In "Provenance," Don began to wonder why their family was not more religious and wanted to get in touch with his relatives, especially his grandmother's cousin who escaped World War II. A victim of the Holocaust found solace when Don had given a stolen painting which held much sentimentality back to her. Prior to this she had said that he knew pain in losing his mother. All of this had surfaced deep emotions in Don. Also in this episode, Don has jokingly stated he was a "lost cause," when his father expressed a failure in parenting him. On the other hand, in the previous season's "Calculated Risk," Don showed a connection to a boy who had lost his mother, giving hope to Alan that he had done something right.

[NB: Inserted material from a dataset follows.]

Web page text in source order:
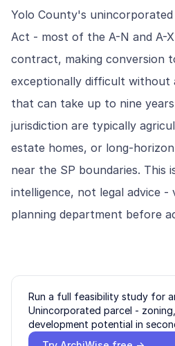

Don was once nearly married to a fellow agent named Kim Hall, but that relationship ended when he returned to L.A.  Owing to his distant demeanor and predilection for isolation, Charlie was unaware of this relationship. As Don's fiancée long ago, Kim Hall had a chance to come to know Don and observed that the brothers had "one part exuberance, two parts obsession," after she was assigned to a case working alongside the two. He had also once dated an ATF agent, and was pained to find out that she called him before she was killed. The prosecutor Nadine Hodges (Sarah Carter ) seems to be smitten with him and vice versa. In the episode "Guns and Roses", he decides to investigate his flirtation with AUSA Robin Brooks (Michelle Nolden ). In "Blackout," after Robin broke up with him, Don became involved in a brief romance with Special Agent Liz Warner, whom he remembers for having an issue with adrenaline and being wild. He often makes reference to the difficulties in maintaining a relationship, given his career, as does his family. Don is now actively pursuing his love interest in Liz Warner ("End of Watch"), something he has not done in a long time. She is initially hesitant about entering the relationship, especially given his reputation for short relationships.  Don persuades her that they can still have an active relationship despite both being FBI agents and both working out of the L.A. Office ("Finders Keepers"). In "One Hour", Don's therapist questioned his motives concerning this relationship, and Don defended his actions. His supervisors in the FBI are aware of the relationship but the consequences have not been revealed. Finally, in the episode "Graphic," it is revealed that Don broke up with Liz, and was very depressed about it. With "In Security," Don's secrecy and his unwillingness to reveal information regarding his relationship with a woman in the Witness Protection Program, Leah Wexford (Jennifer Riker), whom he knew in Albuquerque years ago, strained his relationship with Liz. He has spoken to his father on the matter.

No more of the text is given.